DUMBA: Yah, seharusnya memang begitu. Tindakan pak Tulang saya sokong.

BORRA: Tetapi ujung-ujungnya menimbulkan banjir darah. Mereka saling bunuh-membunuh, yang sebenarnya tidak perlu terjadi.

DUMBA: Kenapa mesti saling membunuh ? Bukankah pak Tulang dipihak yang benar ?BORRA : Begitula kalau malapetaka mau terjadi, pak Tulang yang diliputi rasa dendam boleh dibilang menyalahi aturan main.

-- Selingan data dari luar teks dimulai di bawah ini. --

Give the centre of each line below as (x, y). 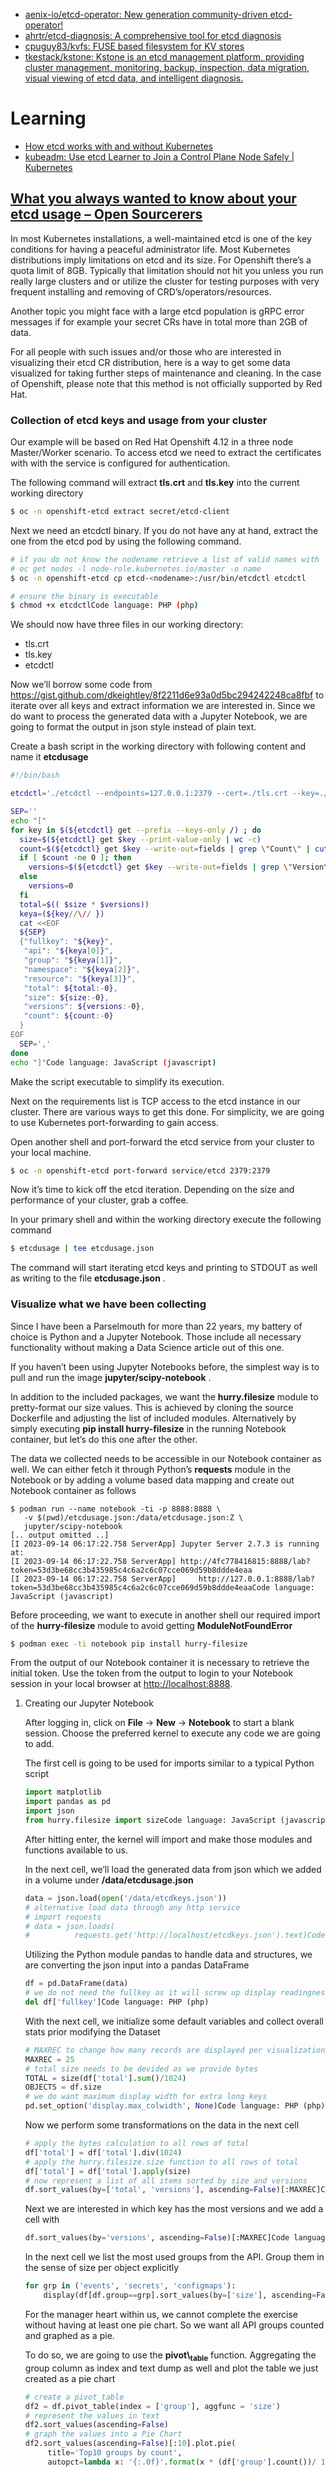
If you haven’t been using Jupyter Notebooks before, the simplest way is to (165, 1366)
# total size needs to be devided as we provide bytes (141, 2069)
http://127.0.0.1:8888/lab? (256, 1579)
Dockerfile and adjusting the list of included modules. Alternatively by (153, 1418)
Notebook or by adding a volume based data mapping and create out (152, 1480)
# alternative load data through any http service (132, 1907)
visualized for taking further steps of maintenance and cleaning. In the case (166, 373)
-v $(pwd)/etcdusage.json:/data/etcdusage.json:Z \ (133, 1517)

DUMBA: Begitukah?...... Terus?

BORRA: Sebagai “Tumasiri” tidak mesti mengejar dan menikam lelaki “Tumanynyala” yang sudah melemparkan songkoknya menyeberang pagar. Apalagi lelaki itu sudah berlindung disebuah rumah tetangga, yang ternyata keluarganya malah.

DUMBA: Oh…….Lantas?

BORRA: Apa mau dikata, seluruh keluarga lelaki tumanynyala itu, balik tersinggung merasa harga diri mereka diinjak-injak. Merasa nipakasiri’. Akhirnya antara keluarga dengan keluarga saling tikam menikam. Cincang mencincang. Dan satu-satunya yang luput dari maut, hanya si bisu itu.

DUMBA: (DI ATAS BAKI PELAYAN, TAMPAK SEGELAS KOPI SUSU BUAT BORRA. SETELAH IA SUGUHKAN, IAPUN MENUANGKAN SUSU KEDALAM GELAS KOPI DUMBA) Kasihan. Sudah lama berjualan kopi disini ? (KEPADA PELAYAN)

PELAYAN : (MENJAWAB DENGAN BAHASA BISUNYA)

BORRA : O.. Sudah 3 tahun katanya. (SI PELAYAN BERCAKAP-CAKAP DENGAN BORRA….. ) Ia bertanya kalau kau ini siapa?

DUMBA: (MERESPON DENGAN BAHASA ISARAT PULA)

BORRA: (MENJALASKAN KEPADA SI BISU) Dia pemuda gantengnya Bangkengbulu’ yang pulang dari rantau.

DUMBA: Bagus !... terus?

BORRA: (PERCAKAPAN TANPA KATA DIAHIRI DENGAN TAWA) Saya bilang padanya kalau Dumba, si pemuda gantang itu kagum padumu. Hatimu sungguh begitu baik, sehingga parasmu bertambah cantik.

DUMBA: Oh..ya? Apa betul kata-katamu itu bisa ia fahami?

BORRA: Bahkan ia nikmati. Makanya ia memukul aku dengan penuh kemesraan. Artinya, semua yang aku katakan padanya masuk diakalnya. Dahsyat toh? tokh ?

DUMBA: Ha…ha….Aku tahu arah pembicaraanmu, kalau semua kopi yang kau minum itu saya yang bayarkan bukan?

BORRA: Tidak, saya serius, ini bukan canda, sungguh…….

DUMBA: Katakanlah kau serius, tapi garodimu itu, membuat sipelayan bisu, terpanah hatinya, lalu memberimu gratis malam ini, bukan? ha..ha… otak encer.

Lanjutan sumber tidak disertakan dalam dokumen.